DATA FOR THE TASK
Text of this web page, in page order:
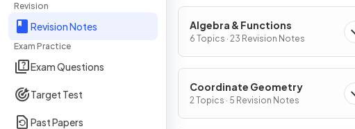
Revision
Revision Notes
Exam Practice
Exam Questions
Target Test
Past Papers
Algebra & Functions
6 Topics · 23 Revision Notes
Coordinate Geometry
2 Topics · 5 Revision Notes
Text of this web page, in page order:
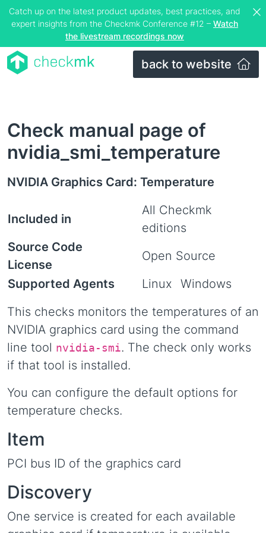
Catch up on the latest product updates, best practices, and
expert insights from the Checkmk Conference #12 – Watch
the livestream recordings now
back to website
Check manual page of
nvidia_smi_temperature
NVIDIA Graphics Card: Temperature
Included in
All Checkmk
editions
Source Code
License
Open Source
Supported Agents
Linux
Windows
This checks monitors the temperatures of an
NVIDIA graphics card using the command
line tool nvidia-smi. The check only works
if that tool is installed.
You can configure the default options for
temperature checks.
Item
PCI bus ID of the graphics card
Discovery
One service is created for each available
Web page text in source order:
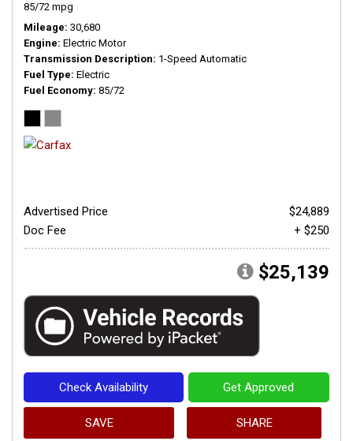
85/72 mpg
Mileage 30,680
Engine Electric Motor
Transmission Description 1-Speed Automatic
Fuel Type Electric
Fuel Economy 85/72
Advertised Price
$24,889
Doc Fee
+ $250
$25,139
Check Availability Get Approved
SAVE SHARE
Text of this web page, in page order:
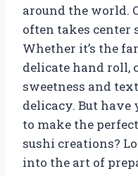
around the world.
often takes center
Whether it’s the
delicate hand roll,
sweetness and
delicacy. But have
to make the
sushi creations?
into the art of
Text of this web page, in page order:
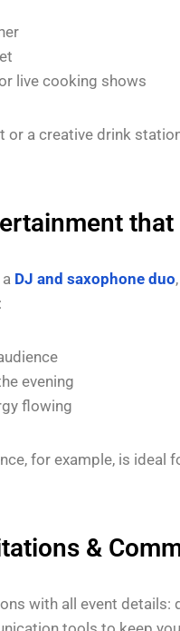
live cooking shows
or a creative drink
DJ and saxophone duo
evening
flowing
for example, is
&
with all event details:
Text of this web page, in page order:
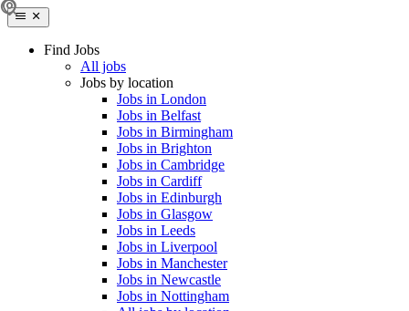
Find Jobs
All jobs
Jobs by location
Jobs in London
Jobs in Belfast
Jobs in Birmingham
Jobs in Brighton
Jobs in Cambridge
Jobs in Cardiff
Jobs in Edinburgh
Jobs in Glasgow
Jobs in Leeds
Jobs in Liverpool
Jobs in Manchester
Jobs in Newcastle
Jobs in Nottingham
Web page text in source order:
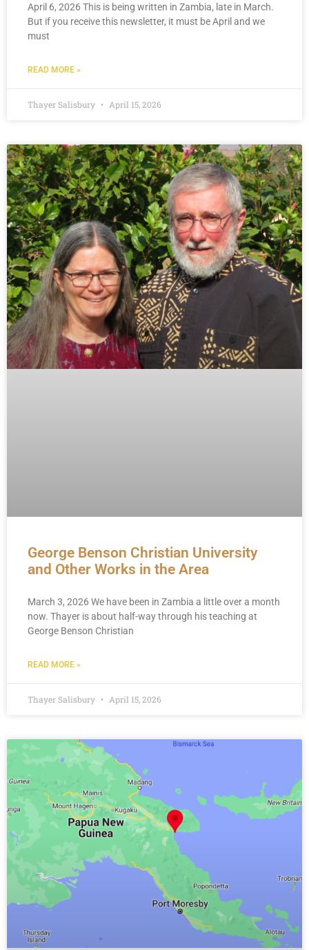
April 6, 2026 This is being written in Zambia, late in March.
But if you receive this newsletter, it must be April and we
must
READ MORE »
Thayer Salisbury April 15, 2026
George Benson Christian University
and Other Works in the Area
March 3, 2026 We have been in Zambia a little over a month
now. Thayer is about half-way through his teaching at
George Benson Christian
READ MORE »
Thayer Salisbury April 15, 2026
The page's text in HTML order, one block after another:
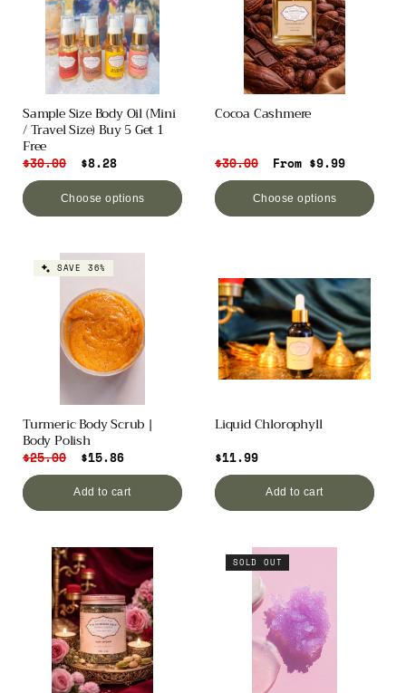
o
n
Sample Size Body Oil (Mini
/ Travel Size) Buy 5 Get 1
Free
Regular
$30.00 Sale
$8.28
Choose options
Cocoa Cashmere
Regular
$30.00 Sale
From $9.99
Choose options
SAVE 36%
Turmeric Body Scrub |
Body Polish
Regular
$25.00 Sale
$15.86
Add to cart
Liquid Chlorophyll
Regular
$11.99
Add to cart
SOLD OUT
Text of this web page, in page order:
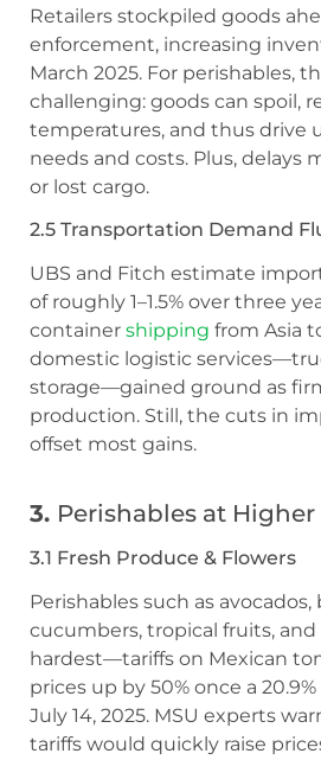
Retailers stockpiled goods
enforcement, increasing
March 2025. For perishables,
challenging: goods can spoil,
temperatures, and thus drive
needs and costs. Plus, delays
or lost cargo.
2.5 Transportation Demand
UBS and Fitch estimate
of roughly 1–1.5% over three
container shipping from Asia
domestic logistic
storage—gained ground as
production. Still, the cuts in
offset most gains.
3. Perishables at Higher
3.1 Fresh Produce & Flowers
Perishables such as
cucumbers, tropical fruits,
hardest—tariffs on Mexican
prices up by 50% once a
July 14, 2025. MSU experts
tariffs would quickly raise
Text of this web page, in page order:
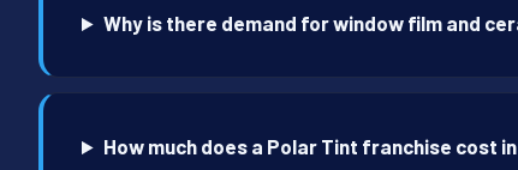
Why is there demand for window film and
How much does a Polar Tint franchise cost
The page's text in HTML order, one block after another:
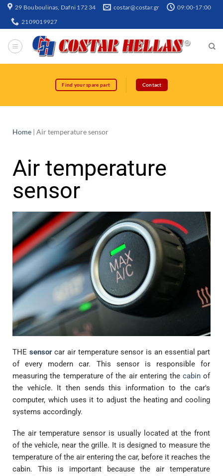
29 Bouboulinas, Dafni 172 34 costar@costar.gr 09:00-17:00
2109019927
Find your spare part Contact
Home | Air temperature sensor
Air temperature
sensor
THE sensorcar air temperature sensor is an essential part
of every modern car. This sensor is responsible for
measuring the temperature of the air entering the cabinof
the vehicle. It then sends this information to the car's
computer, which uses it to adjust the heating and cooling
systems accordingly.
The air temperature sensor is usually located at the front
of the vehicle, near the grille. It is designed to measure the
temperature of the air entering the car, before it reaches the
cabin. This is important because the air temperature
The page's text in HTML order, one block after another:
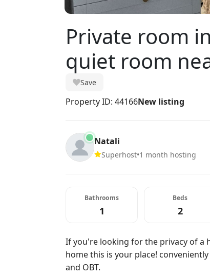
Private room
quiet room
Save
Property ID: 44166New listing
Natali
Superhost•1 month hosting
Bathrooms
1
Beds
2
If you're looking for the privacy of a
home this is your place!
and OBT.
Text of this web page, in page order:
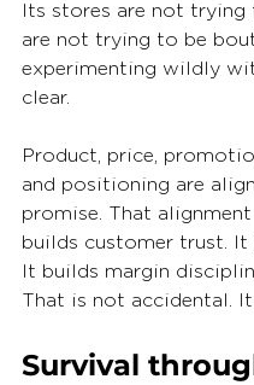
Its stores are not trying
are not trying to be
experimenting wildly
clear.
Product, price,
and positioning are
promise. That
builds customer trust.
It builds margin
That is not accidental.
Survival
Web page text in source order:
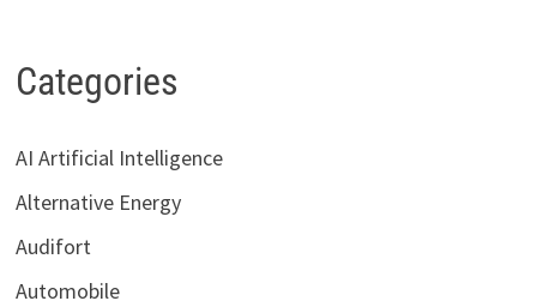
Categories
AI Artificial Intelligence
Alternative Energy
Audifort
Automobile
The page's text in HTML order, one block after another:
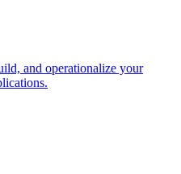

EXERCISE OBJECTIVE
This task calls for the records to be copied exactly, without pictures.

OUTPUT BELOW
Text of this web page, in page order:
Revision
Revision Notes
Exam Practice
Exam Questions
Target Test
Past Papers
Algebra & Functions
6 Topics · 23 Revision Notes
Coordinate Geometry
2 Topics · 5 Revision Notes
Text of this web page, in page order:
Catch up on the latest product updates, best practices, and
expert insights from the Checkmk Conference #12 – Watch
the livestream recordings now
back to website
Check manual page of
nvidia_smi_temperature
NVIDIA Graphics Card: Temperature
Included in
All Checkmk
editions
Source Code
License
Open Source
Supported Agents
Linux
Windows
This checks monitors the temperatures of an
NVIDIA graphics card using the command
line tool nvidia-smi. The check only works
if that tool is installed.
You can configure the default options for
temperature checks.
Item
PCI bus ID of the graphics card
Discovery
One service is created for each available
Web page text in source order:
85/72 mpg
Mileage 30,680
Engine Electric Motor
Transmission Description 1-Speed Automatic
Fuel Type Electric
Fuel Economy 85/72
Advertised Price
$24,889
Doc Fee
+ $250
$25,139
Check Availability Get Approved
SAVE SHARE
Text of this web page, in page order:
around the world.
often takes center
Whether it’s the
delicate hand roll,
sweetness and
delicacy. But have
to make the
sushi creations?
into the art of
Text of this web page, in page order:
live cooking shows
or a creative drink
DJ and saxophone duo
evening
flowing
for example, is
&
with all event details:
Text of this web page, in page order:
Find Jobs
All jobs
Jobs by location
Jobs in London
Jobs in Belfast
Jobs in Birmingham
Jobs in Brighton
Jobs in Cambridge
Jobs in Cardiff
Jobs in Edinburgh
Jobs in Glasgow
Jobs in Leeds
Jobs in Liverpool
Jobs in Manchester
Jobs in Newcastle
Jobs in Nottingham
Web page text in source order:
April 6, 2026 This is being written in Zambia, late in March.
But if you receive this newsletter, it must be April and we
must
READ MORE »
Thayer Salisbury April 15, 2026
George Benson Christian University
and Other Works in the Area
March 3, 2026 We have been in Zambia a little over a month
now. Thayer is about half-way through his teaching at
George Benson Christian
READ MORE »
Thayer Salisbury April 15, 2026
The page's text in HTML order, one block after another:
o
n
Sample Size Body Oil (Mini
/ Travel Size) Buy 5 Get 1
Free
Regular
$30.00 Sale
$8.28
Choose options
Cocoa Cashmere
Regular
$30.00 Sale
From $9.99
Choose options
SAVE 36%
Turmeric Body Scrub |
Body Polish
Regular
$25.00 Sale
$15.86
Add to cart
Liquid Chlorophyll
Regular
$11.99
Add to cart
SOLD OUT
Text of this web page, in page order:
Retailers stockpiled goods
enforcement, increasing
March 2025. For perishables,
challenging: goods can spoil,
temperatures, and thus drive
needs and costs. Plus, delays
or lost cargo.
2.5 Transportation Demand
UBS and Fitch estimate
of roughly 1–1.5% over three
container shipping from Asia
domestic logistic
storage—gained ground as
production. Still, the cuts in
offset most gains.
3. Perishables at Higher
3.1 Fresh Produce & Flowers
Perishables such as
cucumbers, tropical fruits,
hardest—tariffs on Mexican
prices up by 50% once a
July 14, 2025. MSU experts
tariffs would quickly raise
Text of this web page, in page order:
Why is there demand for window film and
How much does a Polar Tint franchise cost
The page's text in HTML order, one block after another:
29 Bouboulinas, Dafni 172 34 costar@costar.gr 09:00-17:00
2109019927
Find your spare part Contact
Home | Air temperature sensor
Air temperature
sensor
THE sensorcar air temperature sensor is an essential part
of every modern car. This sensor is responsible for
measuring the temperature of the air entering the cabinof
the vehicle. It then sends this information to the car's
computer, which uses it to adjust the heating and cooling
systems accordingly.
The air temperature sensor is usually located at the front
of the vehicle, near the grille. It is designed to measure the
temperature of the air entering the car, before it reaches the
cabin. This is important because the air temperature
The page's text in HTML order, one block after another:
Private room
quiet room
Save
Property ID: 44166New listing
Natali
Superhost•1 month hosting
Bathrooms
1
Beds
2
If you're looking for the privacy of a
home this is your place!
and OBT.
Text of this web page, in page order:
Its stores are not trying
are not trying to be
experimenting wildly
clear.
Product, price,
and positioning are
promise. That
builds customer trust.
It builds margin
That is not accidental.
Survival
Web page text in source order:
Categories
AI Artificial Intelligence
Alternative Energy
Audifort
Automobile
The page's text in HTML order, one block after another:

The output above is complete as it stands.